Effect sizes were labelled following Field’s (2013) recommendations.

Subsequent ttests:

Cat v Dog

Effect sizes were labelled following Cohen’s (1988) recommendations.

The Welch Two Sample t-test testing the difference between sh_female_cat and sh_female_dog (mean of x = 69.80, mean of y = 58.60) suggests that the effect is positive, statistically significant, and large (difference = 11.20, 95% CI [7.19, 15.21], t(6.55) = 6.69, p < .001; Cohen’s d = 4.23, 95% CI [1.65, 6.76])

Bird v Dog

Effect sizes were labelled following Cohen’s (1988) recommendations.

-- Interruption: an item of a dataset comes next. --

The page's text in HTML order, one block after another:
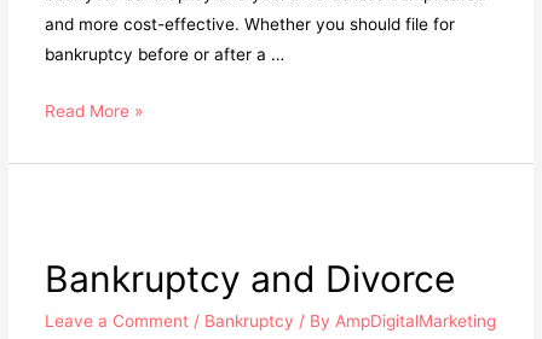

The Welch Two Sample t-test testing the difference between sh_female_bird and sh_female_dog (mean of x = 47.60, mean of y = 58.60) suggests that the effect is negative, statistically significant, and large (difference = -11.00, 95% CI [-16.70, -5.30], t(7.32) = -4.52, p = 0.002; Cohen’s d = -2.86, 95% CI [-4.72, -0.92])

Cat v Bird

Effect sizes were labelled following Cohen’s (1988) recommendations.

The Welch Two Sample t-test testing the difference between sh_female_cat and sh_female_bird (mean of x = 69.80, mean of y = 47.60) suggests that the effect is positive, statistically significant, and large (difference = 22.20, 95% CI [16.83, 27.57], t(5.48) = 10.35, p < .001; Cohen’s d = 6.55, 95% CI [2.59, 10.49])

For male sidekicks:

The ANOVA (formula: Rating ~ Superhero) suggests that:

  • The main effect of Superhero is statistically not significant and large (F(2, 12) = 1.91, p = 0.190; Eta2 = 0.24, 95% CI [0.00, 1.00])

Effect sizes were labelled following Field’s (2013) recommendations.